__Brief__
A verbatim printing of the entries that follow is needed; pictures must not appear in it.

__Data records__
-- Opening Marker --

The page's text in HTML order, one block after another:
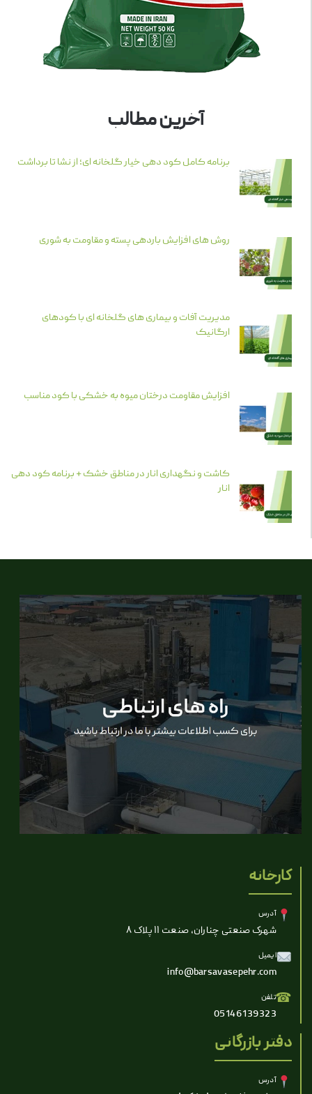
آخرین مطالب
برنامه کامل کود دهی خیار گلخانه ای؛ از نشا تا برداشت
روش های افزایش باردهی پسته و مقاومت به شوری
مدیریت آفات و بیماری های گلخانه ای با کودهای
ارگانیک
افزایش مقاومت درختان میوه به خشکی با کود مناسب
کاشت و نگهداری انار در مناطق خشک + برنامه کود دهی
انار
کارخانه
آدرس
شهرک صنعتی چناران، صنعت ۱۱ پلاک ۸
ایمیل
info@barsavasepehr.com
☎تلفن
05146139323
دفتر بازرگانی
آدرس
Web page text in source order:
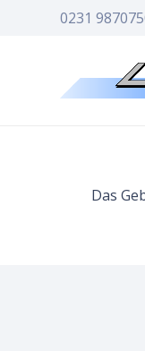
0231
Das
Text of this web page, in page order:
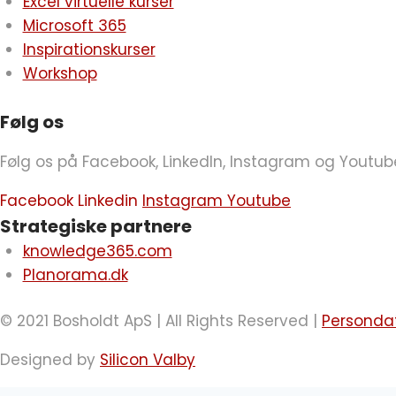
Microsoft 365
Inspirationskurser
Workshop
Følg os
Følg os på Facebook, LinkedIn, Instagram og
Facebook Linkedin Instagram Youtube
Strategiske partnere
knowledge365.com
Planorama.dk
© 2021 Bosholdt ApS | All Rights Reserved |
Designed by Silicon Valby
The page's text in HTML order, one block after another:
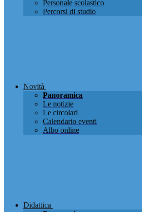
Personale scolastico
Percorsi di studio
Novità
Panoramica
Le notizie
Le circolari
Calendario eventi
Albo online
Didattica
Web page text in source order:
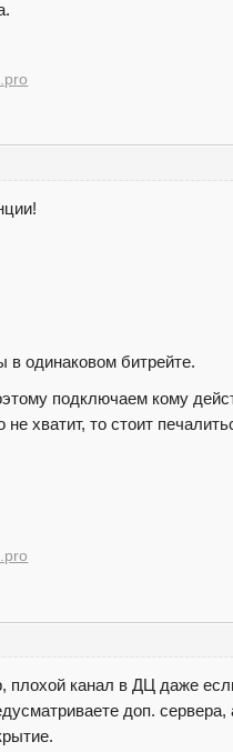
в одинаковом битрейте.
подключаем кому
хватит, то стоит
плохой канал в ДЦ даже
доп. сервера,
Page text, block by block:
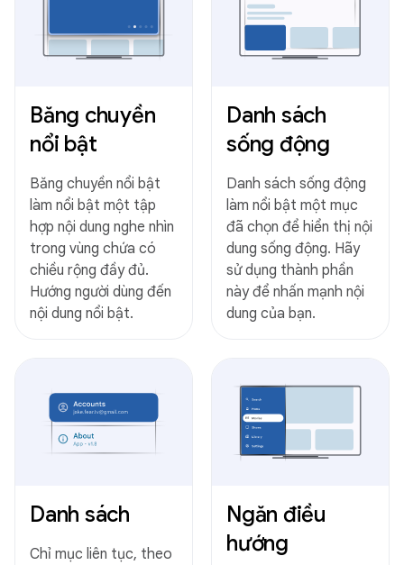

-- Closing Marker --

__Response to the task__
The page's text in HTML order, one block after another:
آخرین مطالب
برنامه کامل کود دهی خیار گلخانه ای؛ از نشا تا برداشت
روش های افزایش باردهی پسته و مقاومت به شوری
مدیریت آفات و بیماری های گلخانه ای با کودهای
ارگانیک
افزایش مقاومت درختان میوه به خشکی با کود مناسب
کاشت و نگهداری انار در مناطق خشک + برنامه کود دهی
انار
کارخانه
آدرس
شهرک صنعتی چناران، صنعت ۱۱ پلاک ۸
ایمیل
info@barsavasepehr.com
☎تلفن
05146139323
دفتر بازرگانی
آدرس
Web page text in source order:
0231
Das
Text of this web page, in page order:
Microsoft 365
Inspirationskurser
Workshop
Følg os
Følg os på Facebook, LinkedIn, Instagram og
Facebook Linkedin Instagram Youtube
Strategiske partnere
knowledge365.com
Planorama.dk
© 2021 Bosholdt ApS | All Rights Reserved |
Designed by Silicon Valby
The page's text in HTML order, one block after another:
Personale scolastico
Percorsi di studio
Novità
Panoramica
Le notizie
Le circolari
Calendario eventi
Albo online
Didattica
Web page text in source order:
в одинаковом битрейте.
подключаем кому
хватит, то стоит
плохой канал в ДЦ даже
доп. сервера,
Page text, block by block:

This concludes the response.